Stored items from a collection:
+--

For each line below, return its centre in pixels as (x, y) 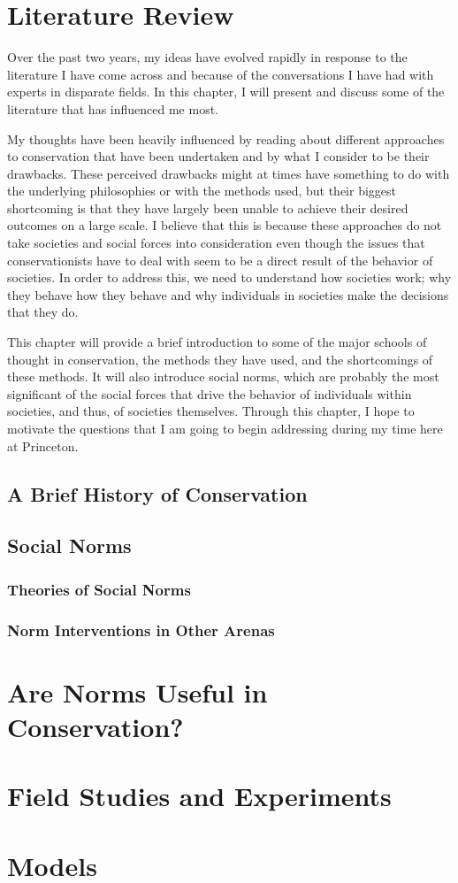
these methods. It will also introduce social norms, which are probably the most (223, 376)
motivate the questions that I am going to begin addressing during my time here (225, 428)
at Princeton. (43, 445)
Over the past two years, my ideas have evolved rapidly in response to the (207, 57)
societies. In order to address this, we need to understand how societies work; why (229, 277)
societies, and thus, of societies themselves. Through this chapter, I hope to (211, 411)
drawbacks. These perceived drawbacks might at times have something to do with (229, 173)
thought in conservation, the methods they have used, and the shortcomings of (220, 359)
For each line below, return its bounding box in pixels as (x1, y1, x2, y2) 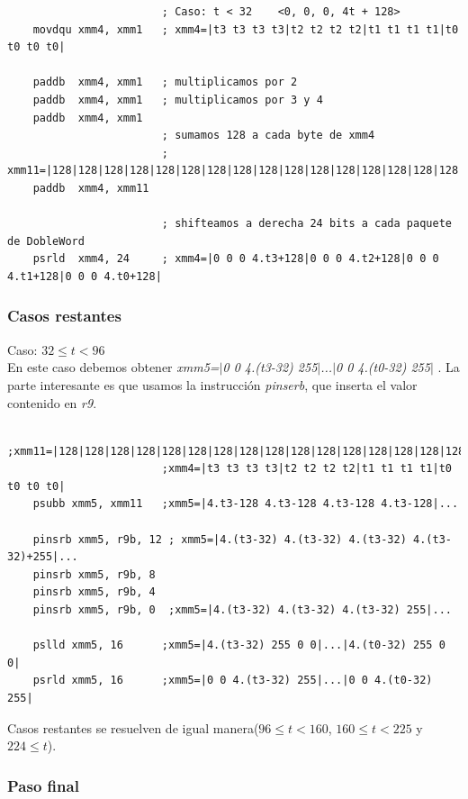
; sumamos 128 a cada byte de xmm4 (161, 129, 375, 142)
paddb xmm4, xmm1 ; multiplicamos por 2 (32, 76, 298, 89)
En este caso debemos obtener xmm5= (7, 358, 220, 377)
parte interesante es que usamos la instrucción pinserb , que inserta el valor (7, 375, 418, 394)
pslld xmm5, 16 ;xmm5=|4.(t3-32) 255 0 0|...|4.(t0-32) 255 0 (32, 639, 445, 652)
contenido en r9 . (7, 393, 97, 412)
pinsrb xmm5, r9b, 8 (32, 567, 156, 581)
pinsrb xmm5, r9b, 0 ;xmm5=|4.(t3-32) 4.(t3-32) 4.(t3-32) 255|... (32, 604, 452, 617)

+--

## ASSIGNED TASK
From the data above, copy each line that has the string "have".

## RESULT
Over the past two years, my ideas have evolved rapidly in response to the (207, 57)
drawbacks. These perceived drawbacks might at times have something to do with (229, 173)
thought in conservation, the methods they have used, and the shortcomings of (220, 359)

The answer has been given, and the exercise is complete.